--- Exercise description ---
Produce a verbatim copy of the data below that contains no pictures.

─── Records for this exercise

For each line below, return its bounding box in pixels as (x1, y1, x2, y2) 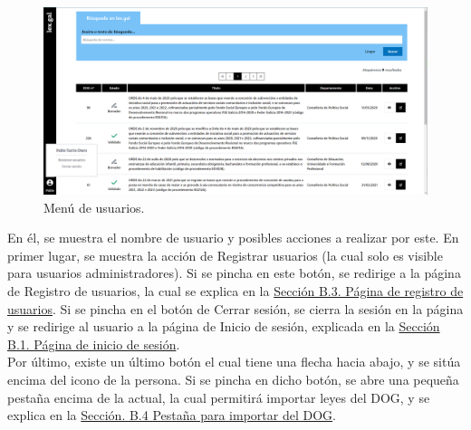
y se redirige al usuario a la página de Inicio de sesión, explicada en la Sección (7, 317, 440, 336)
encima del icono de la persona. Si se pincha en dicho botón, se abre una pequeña (7, 369, 459, 388)
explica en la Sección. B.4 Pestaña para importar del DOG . (7, 406, 336, 425)
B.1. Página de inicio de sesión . (7, 334, 180, 353)
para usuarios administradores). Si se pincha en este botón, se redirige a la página (7, 263, 461, 282)
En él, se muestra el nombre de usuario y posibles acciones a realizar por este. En (7, 228, 459, 247)
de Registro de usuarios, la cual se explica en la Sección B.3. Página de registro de (7, 282, 464, 300)
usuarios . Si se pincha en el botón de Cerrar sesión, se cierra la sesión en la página (7, 299, 464, 318)
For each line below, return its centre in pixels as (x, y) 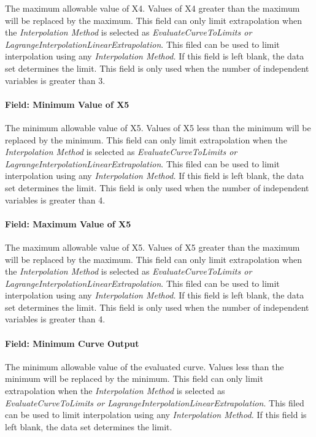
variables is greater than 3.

──────

--- Response to the task ---
For each line below, return its bounding box in pixels as (x1, y1, x2, y2) 
y se redirige al usuario a la página de Inicio de sesión, explicada en la Sección (7, 317, 440, 336)
encima del icono de la persona. Si se pincha en dicho botón, se abre una pequeña (7, 369, 459, 388)
explica en la Sección. B.4 Pestaña para importar del DOG . (7, 406, 336, 425)
B.1. Página de inicio de sesión . (7, 334, 180, 353)
para usuarios administradores). Si se pincha en este botón, se redirige a la página (7, 263, 461, 282)
En él, se muestra el nombre de usuario y posibles acciones a realizar por este. En (7, 228, 459, 247)
de Registro de usuarios, la cual se explica en la Sección B.3. Página de registro de (7, 282, 464, 300)
usuarios . Si se pincha en el botón de Cerrar sesión, se cierra la sesión en la página (7, 299, 464, 318)
For each line below, return its centre in pixels as (x, y) 
variables is greater than 3.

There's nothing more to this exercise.